François de Coulon présente son cru primé

Eclépens fait bien partie des Côtes de l’Orbe AOC

François de Coulon présente son cru primé

François de Coulon présente son cru primé

L’Omnibus suit plusieurs règles de base. A commencer par celle de la couverture géographique limitée à laquelle il procède, à savoir le territoire de l’ancien district d’Orbe. Sauf que comme toute règle a ses exceptions, il lui arrive quand même de franchir ses frontières naturelles. Quand en plus c’est pour saluer une médaille d’argent au Concours International du Gamay 2011, le jeu en vaut la chandelle.

Les Côtes de l’Orbe dans le district de Morges

Situé dans le district de Morges, mais à un jet de pierre de Bavois juste de l’autre côté du canal d’Entreroches, le domaine du Château d’Eclépens appartient depuis de nombreuses générations à la famille de Coulon, de fait depuis 1807. Depuis de nombreuses décennies aussi, ce domaine, qui était avant tout agricole est devenu viticole également.

Et c’est François de Coulon qui en assume actuellement la direction. Un amoureux du beau et du bon, un esthète intarissable lorsqu’il vante les qualités du vin, et pas seulement des siens. Ce que l’on sait moins souvent, c’est que le domaine du Château d‘Eclépens fait partie de l’AOC des Côtes de l’Orbe malgré sa position géographique. «Lors de la nouvelle classification, on nous a demandé si nous voulions être rattachés à la Côte, mais en fait nous sommes plus proches des Côtes de l’Orbe.
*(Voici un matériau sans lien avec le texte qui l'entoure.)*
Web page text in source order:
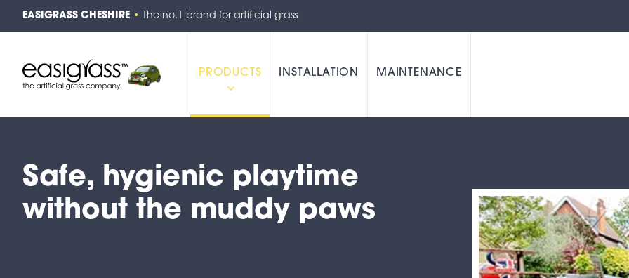
EASIGRASS CHESHIRE • The no.1 brand for artificial grass
PRODUCTS INSTALLATION MAINTENANCE
Safe, hygienic playtime
without the muddy paws
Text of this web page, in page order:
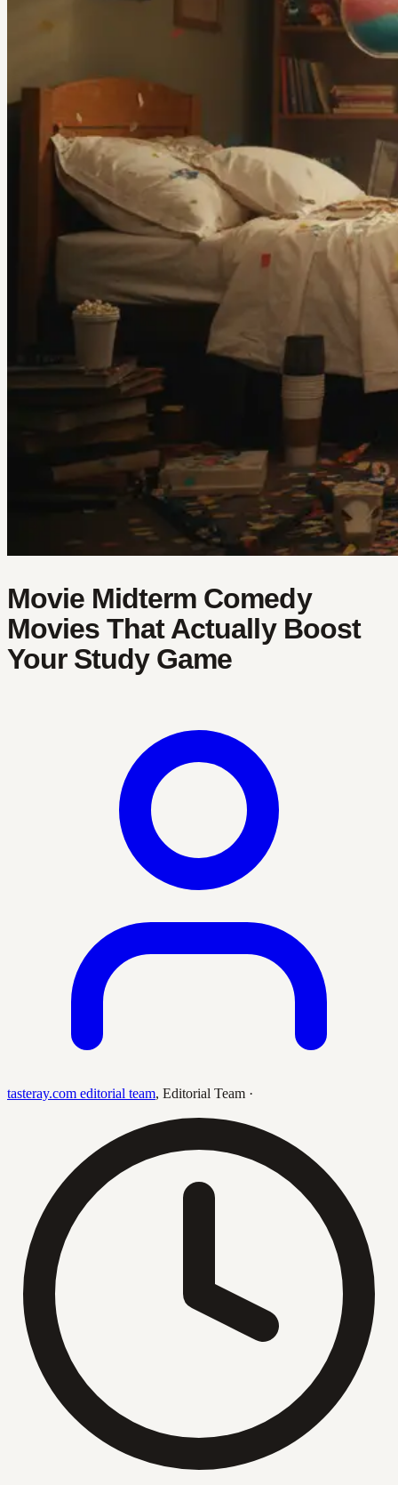
Movie Midterm Comedy
Movies That Actually Boost
Your Study Game
tasteray.com editorial team, Editorial Team ·
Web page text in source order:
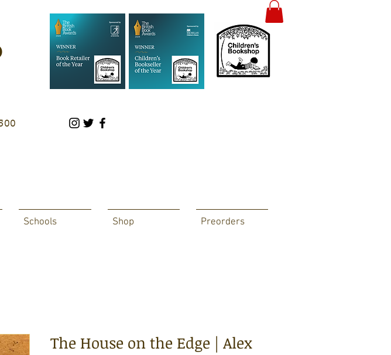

Nous partageons avec ces producteurs le goût du travail bien fait, une certaine modestie et sans doute aussi un terroir commun, même si sa composition peut différer sensiblement» précise François de Coulon.

Beaucoup d’appelés, peu d’élus

Et c’est donc un cru issu de la propriété la plus au sud des Côtes de l’Orbe qui a remporté une médaille d’argent au 1er Concours International du Gamay de Lyon en 2011. Un concours important lancé par l’interprofession du Beaujolais et qui a réuni plus de vingt pays participants, de la Norvège au Pérou. Seul lauréat des Côtes de l‘Orbe, François de Coulon note qu’en proportion des participants, les producteurs-encaveurs suisses étaient nettement plus représentés que leurs homologues français, au niveau des médailles aussi.

«Cette distinction vient à point pour l’AOC» précise encore François de Coulon. «Outre qu’elle fait très plaisir, elle couronne le travail d’une équipe qui est «folle» du gamay, un peu à l’image de certains collègues des Côtes de l’Orbe qui travaillent à l’amélioration constante de la production issue de ce cépage, un temps considéré comme un parent pauvre».

Le domaine organise de nombreuses occasions de le visiter et de déguster ses crus. On peut dire sans rougir qu’il vaut la peine de passer la ligne de partage des eaux pour s’en convaincre.